Your objective:
Lines from the one containing "poskytuje obrovské množstvo" through the end of the data below are to be transcribed exactly; leave out all others.

Records shown:
[Start of section]
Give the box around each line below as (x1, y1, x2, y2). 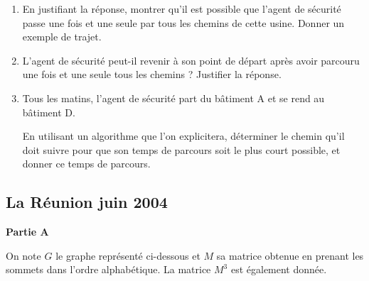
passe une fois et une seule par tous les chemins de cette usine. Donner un (22, 15, 345, 30)
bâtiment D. (22, 104, 75, 119)
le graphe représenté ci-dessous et (55, 248, 200, 263)
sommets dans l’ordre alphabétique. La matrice (6, 262, 211, 277)
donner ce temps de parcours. (22, 156, 151, 171)
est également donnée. (230, 262, 327, 277)
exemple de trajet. (22, 29, 102, 44)
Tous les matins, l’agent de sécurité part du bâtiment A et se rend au (22, 90, 325, 105)
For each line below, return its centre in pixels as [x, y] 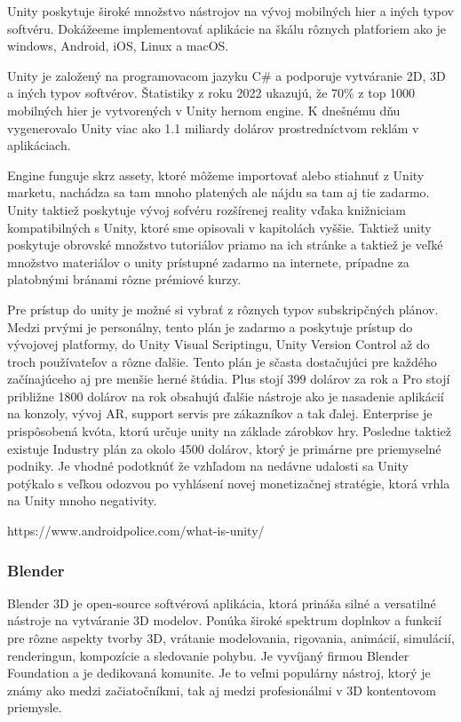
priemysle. [35, 707]
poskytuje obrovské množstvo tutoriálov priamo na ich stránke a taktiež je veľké [225, 245]
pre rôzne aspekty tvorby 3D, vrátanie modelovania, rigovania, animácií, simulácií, [231, 638]
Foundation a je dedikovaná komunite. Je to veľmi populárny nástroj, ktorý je [219, 673]
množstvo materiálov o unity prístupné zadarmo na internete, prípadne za [208, 262]
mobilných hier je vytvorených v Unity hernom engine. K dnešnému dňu [204, 110]
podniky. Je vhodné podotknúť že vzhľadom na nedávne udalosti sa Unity [208, 466]
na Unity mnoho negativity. [82, 500]
[End of section]
Written answer:
poskytuje obrovské množstvo tutoriálov priamo na ich stránke a taktiež je veľké [225, 245]
pre rôzne aspekty tvorby 3D, vrátanie modelovania, rigovania, animácií, simulácií, [231, 638]
Foundation a je dedikovaná komunite. Je to veľmi populárny nástroj, ktorý je [219, 673]
množstvo materiálov o unity prístupné zadarmo na internete, prípadne za [208, 262]
mobilných hier je vytvorených v Unity hernom engine. K dnešnému dňu [204, 110]
podniky. Je vhodné podotknúť že vzhľadom na nedávne udalosti sa Unity [208, 466]
na Unity mnoho negativity. [82, 500]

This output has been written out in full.